▸ **WORK ITEM**
For the entries below, copy exactly the line that contains "virtual void readFrom" through the line that contains "Static Public Member Functions (109, 120)", both ends included, and exclude all pictures.

Records contained in a dataset:
====

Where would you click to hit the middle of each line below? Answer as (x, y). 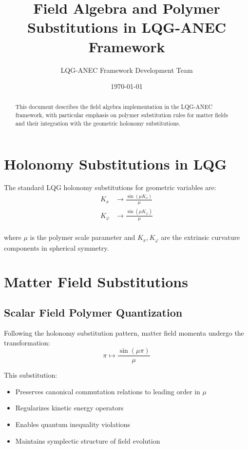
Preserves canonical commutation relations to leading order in (108, 391)
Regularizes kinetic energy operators (69, 408)
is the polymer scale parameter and (83, 237)
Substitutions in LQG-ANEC (127, 27)
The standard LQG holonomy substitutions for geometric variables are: (110, 187)
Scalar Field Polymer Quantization (93, 312)
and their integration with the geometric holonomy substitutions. (98, 123)
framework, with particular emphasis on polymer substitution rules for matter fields (122, 115)
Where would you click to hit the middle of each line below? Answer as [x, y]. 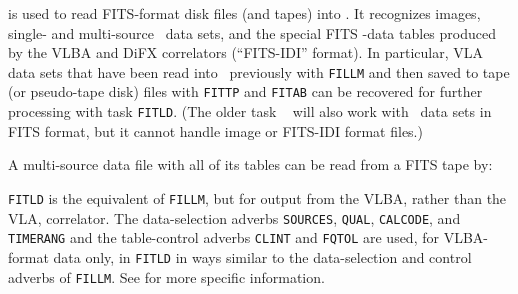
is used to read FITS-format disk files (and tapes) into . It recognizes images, [244, 13]
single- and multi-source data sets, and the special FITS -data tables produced [252, 32]
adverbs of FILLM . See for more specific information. [166, 276]
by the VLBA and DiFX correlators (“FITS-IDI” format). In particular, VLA [245, 52]
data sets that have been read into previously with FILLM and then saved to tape [259, 71]
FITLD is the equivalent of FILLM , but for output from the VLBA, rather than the [257, 197]
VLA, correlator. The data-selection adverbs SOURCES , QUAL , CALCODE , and [234, 217]
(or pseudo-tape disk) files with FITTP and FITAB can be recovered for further [245, 91]
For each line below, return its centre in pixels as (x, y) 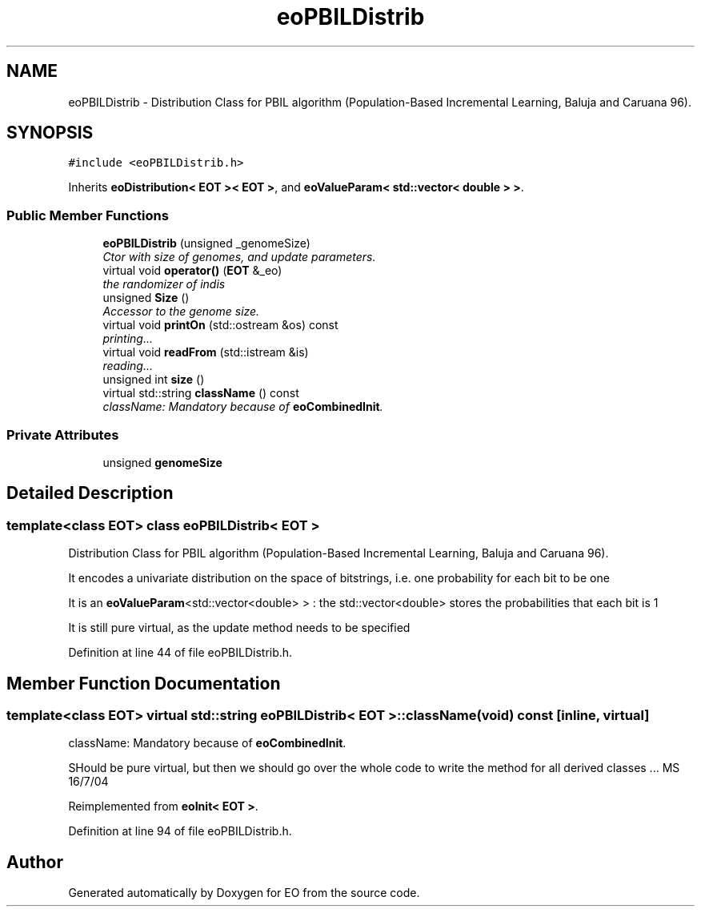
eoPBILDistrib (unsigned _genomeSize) (206, 243)
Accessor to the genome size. (181, 312)
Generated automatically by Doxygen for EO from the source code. (244, 893)
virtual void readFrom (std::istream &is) (206, 352)
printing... (128, 339)
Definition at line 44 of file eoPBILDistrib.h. (180, 653)
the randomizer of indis (164, 284)
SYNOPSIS (50, 133)
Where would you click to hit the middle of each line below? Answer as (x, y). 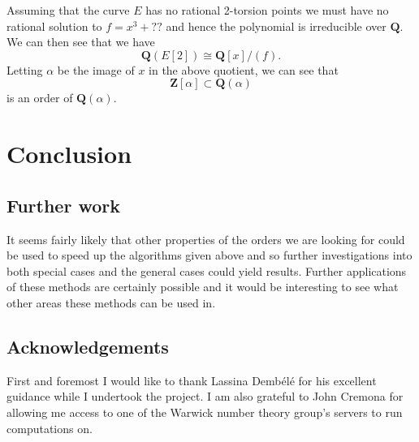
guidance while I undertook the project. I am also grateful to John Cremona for (205, 396)
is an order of (40, 98)
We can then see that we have (81, 42)
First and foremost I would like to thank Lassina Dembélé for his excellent (192, 380)
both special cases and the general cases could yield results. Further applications (207, 270)
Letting (25, 69)
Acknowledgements (88, 346)
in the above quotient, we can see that (244, 69)
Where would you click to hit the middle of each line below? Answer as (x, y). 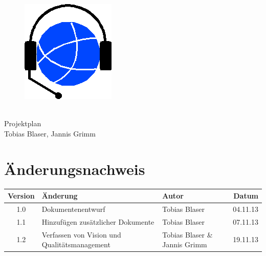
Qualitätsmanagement (76, 244)
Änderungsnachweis (75, 169)
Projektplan (23, 123)
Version (21, 195)
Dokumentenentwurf (73, 209)
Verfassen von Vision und (81, 234)
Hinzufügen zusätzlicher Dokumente (98, 221)
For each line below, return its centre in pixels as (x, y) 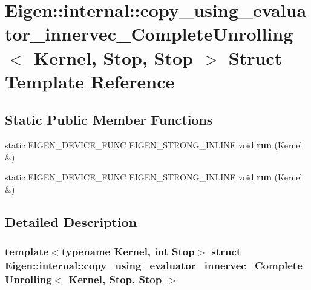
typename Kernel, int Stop (128, 252)
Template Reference (90, 81)
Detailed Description (71, 221)
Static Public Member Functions (109, 120)
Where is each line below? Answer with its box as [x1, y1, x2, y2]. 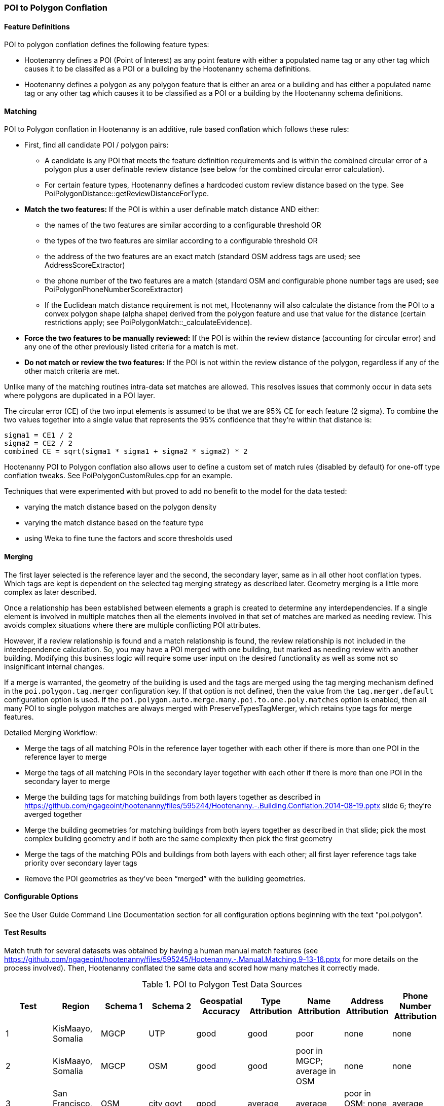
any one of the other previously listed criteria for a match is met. [24, 342, 238, 351]
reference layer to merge [24, 752, 107, 761]
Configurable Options [4, 892, 79, 901]
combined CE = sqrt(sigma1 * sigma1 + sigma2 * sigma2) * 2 [4, 447, 248, 456]
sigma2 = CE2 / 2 [4, 439, 72, 448]
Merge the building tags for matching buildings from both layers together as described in [24, 792, 321, 801]
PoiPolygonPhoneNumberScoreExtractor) [45, 285, 183, 294]
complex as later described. [4, 587, 97, 596]
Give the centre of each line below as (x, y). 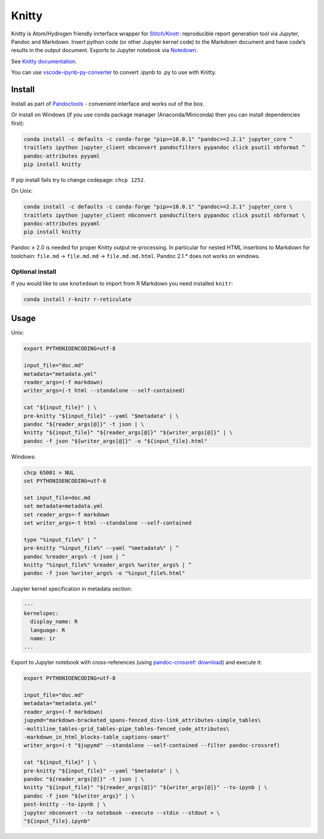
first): (18, 123)
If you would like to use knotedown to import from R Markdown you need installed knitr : (122, 283)
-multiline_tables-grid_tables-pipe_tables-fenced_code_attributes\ (127, 729)
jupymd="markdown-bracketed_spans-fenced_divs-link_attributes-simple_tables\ (142, 720)
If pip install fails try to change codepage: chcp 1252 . (78, 179)
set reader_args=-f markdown (67, 514)
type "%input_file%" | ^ (60, 540)
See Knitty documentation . (44, 61)
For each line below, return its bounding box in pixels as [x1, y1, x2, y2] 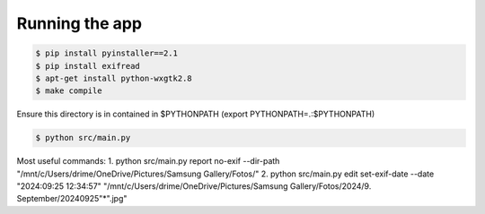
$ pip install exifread [35, 61, 141, 71]
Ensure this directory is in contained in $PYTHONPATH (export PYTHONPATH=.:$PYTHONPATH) [16, 108, 375, 120]
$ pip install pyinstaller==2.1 [35, 48, 179, 58]
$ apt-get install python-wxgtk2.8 [35, 73, 192, 83]
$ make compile [35, 86, 102, 96]
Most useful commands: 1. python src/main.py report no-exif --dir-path [16, 156, 280, 167]
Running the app [16, 13, 143, 33]
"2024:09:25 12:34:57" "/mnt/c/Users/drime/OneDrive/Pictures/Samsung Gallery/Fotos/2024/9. [16, 181, 372, 192]
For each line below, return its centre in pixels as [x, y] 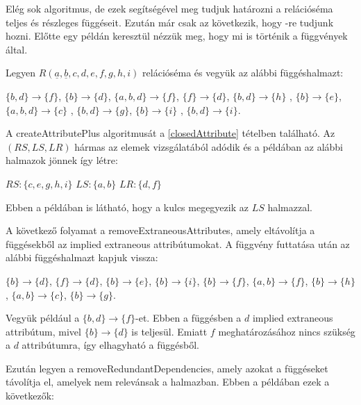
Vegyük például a [43, 318]
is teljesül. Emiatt [169, 331]
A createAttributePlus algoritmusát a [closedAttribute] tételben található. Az [170, 133]
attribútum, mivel [43, 331]
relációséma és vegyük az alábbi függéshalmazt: [243, 73]
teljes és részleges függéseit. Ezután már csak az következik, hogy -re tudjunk [170, 22]
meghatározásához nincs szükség [287, 331]
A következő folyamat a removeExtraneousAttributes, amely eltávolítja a [160, 230]
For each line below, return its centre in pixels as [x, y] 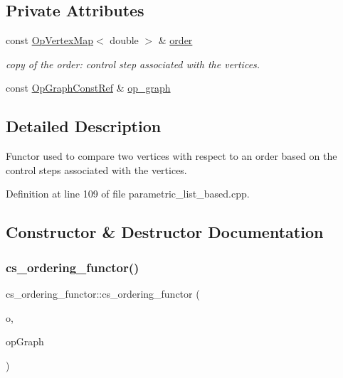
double [124, 40]
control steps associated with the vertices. [96, 169]
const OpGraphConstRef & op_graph [88, 88]
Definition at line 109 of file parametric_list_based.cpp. [128, 194]
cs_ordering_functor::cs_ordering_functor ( [103, 293]
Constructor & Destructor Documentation [165, 232]
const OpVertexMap [50, 40]
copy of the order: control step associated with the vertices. [133, 64]
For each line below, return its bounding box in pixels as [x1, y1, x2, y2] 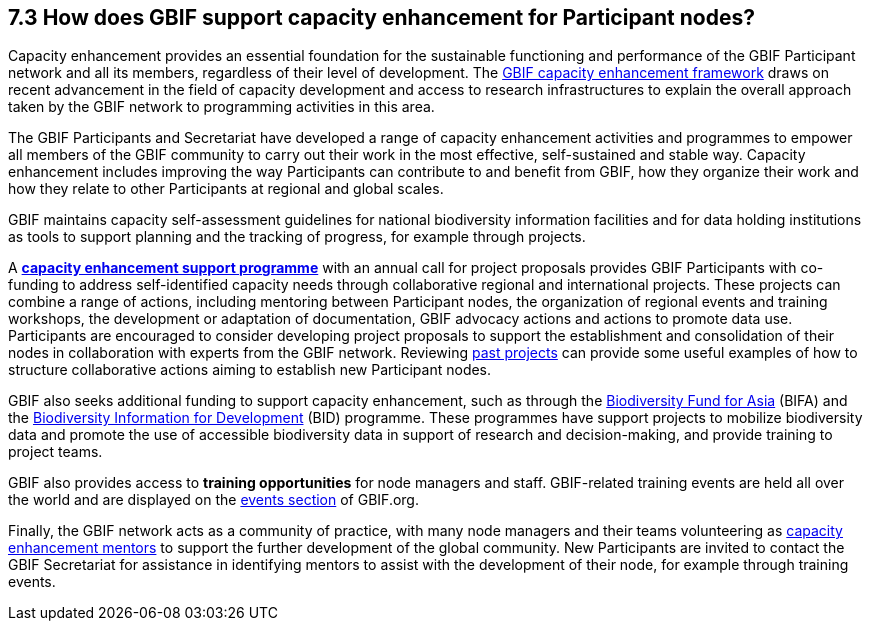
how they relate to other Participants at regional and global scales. [8, 180, 444, 198]
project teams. [8, 443, 103, 461]
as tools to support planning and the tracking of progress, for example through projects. [8, 228, 586, 246]
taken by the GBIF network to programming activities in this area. [8, 98, 435, 116]
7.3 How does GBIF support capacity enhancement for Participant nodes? [8, 5, 755, 30]
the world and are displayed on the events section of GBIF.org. [8, 491, 419, 509]
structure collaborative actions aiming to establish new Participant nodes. [8, 361, 492, 379]
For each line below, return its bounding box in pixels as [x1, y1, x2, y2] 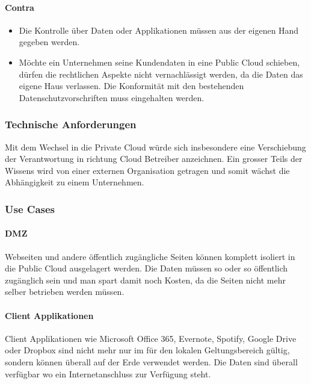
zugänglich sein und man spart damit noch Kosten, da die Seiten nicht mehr [5, 273, 286, 286]
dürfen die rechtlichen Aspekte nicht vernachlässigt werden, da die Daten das [19, 67, 303, 80]
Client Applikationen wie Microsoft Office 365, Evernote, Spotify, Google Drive [5, 332, 297, 344]
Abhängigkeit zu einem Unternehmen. [5, 176, 144, 188]
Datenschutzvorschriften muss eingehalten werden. [19, 91, 205, 104]
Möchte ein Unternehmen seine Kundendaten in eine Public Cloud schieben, [19, 55, 300, 68]
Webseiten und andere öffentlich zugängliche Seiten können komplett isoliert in [5, 250, 295, 262]
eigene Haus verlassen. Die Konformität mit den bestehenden [19, 79, 244, 92]
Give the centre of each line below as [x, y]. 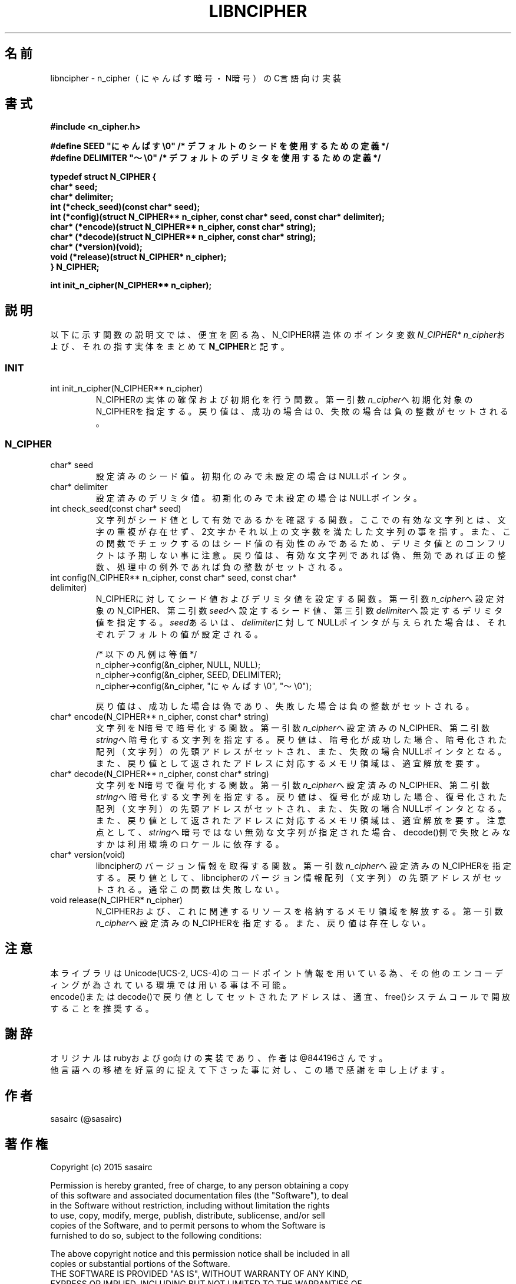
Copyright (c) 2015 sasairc [101, 1167]
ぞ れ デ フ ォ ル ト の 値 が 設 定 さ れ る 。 [179, 634]
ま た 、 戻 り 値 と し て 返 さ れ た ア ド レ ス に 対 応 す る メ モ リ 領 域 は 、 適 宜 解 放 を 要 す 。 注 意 [301, 820]
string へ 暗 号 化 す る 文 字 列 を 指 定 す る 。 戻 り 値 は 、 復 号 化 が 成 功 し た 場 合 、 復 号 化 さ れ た [301, 796]
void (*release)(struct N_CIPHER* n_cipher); [138, 257]
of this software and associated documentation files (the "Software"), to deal [199, 1196]
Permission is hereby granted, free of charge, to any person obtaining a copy [200, 1186]
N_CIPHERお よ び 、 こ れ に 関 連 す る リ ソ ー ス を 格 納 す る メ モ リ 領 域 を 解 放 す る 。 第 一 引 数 [299, 911]
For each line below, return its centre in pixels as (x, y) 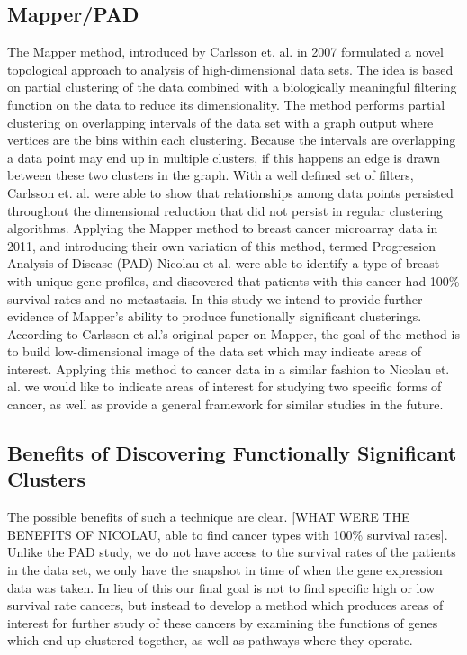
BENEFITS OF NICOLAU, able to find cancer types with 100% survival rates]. (228, 534)
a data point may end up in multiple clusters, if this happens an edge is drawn (224, 157)
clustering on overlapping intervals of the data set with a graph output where (220, 122)
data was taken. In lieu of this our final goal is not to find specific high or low (221, 587)
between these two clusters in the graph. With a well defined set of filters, (211, 175)
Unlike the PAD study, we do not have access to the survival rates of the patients (232, 552)
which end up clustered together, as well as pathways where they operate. (210, 640)
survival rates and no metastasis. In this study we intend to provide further (215, 298)
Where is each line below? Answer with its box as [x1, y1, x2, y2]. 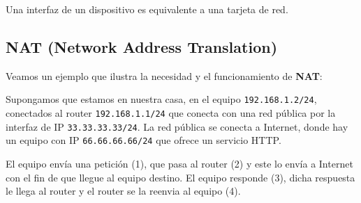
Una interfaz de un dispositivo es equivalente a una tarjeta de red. [6, 2, 288, 16]
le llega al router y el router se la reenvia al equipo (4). [6, 184, 241, 198]
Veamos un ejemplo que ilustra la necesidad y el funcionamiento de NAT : [6, 68, 323, 83]
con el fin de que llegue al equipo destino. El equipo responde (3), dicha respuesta [6, 170, 355, 184]
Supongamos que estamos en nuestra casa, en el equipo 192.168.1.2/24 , [6, 92, 317, 106]
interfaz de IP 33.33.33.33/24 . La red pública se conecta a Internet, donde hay [6, 119, 348, 133]
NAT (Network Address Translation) [6, 35, 278, 57]
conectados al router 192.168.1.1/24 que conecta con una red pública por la [6, 106, 336, 120]
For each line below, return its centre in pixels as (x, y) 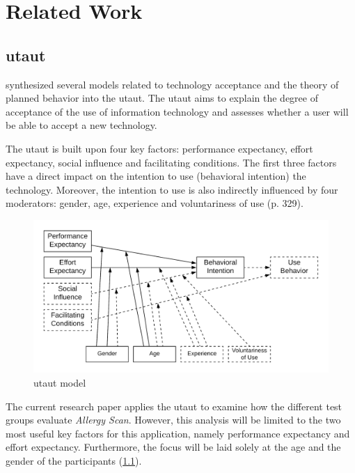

====

▸ **SOLUTION TO THIS EXERCISE**
virtual void readFrom (std::istream &is) (206, 352)
printing... (128, 339)
Definition at line 44 of file eoPBILDistrib.h. (180, 653)
the randomizer of indis (164, 284)
SYNOPSIS (50, 133)
Where would you click to hit the middle of each line below? Answer as (x, y). 
guidance while I undertook the project. I am also grateful to John Cremona for (205, 396)
is an order of (40, 98)
We can then see that we have (81, 42)
First and foremost I would like to thank Lassina Dembélé for his excellent (192, 380)
both special cases and the general cases could yield results. Further applications (207, 270)
Letting (25, 69)
Acknowledgements (88, 346)
in the above quotient, we can see that (244, 69)
Where would you click to hit the middle of each line below? Answer as (x, y). 
Qualitätsmanagement (76, 244)
Änderungsnachweis (75, 169)
Projektplan (23, 123)
Version (21, 195)
Dokumentenentwurf (73, 209)
Verfassen von Vision und (81, 234)
Hinzufügen zusätzlicher Dokumente (98, 221)
For each line below, return its centre in pixels as (x, y) 
typename Kernel, int Stop (128, 252)
Template Reference (90, 81)
Detailed Description (71, 221)
Static Public Member Functions (109, 120)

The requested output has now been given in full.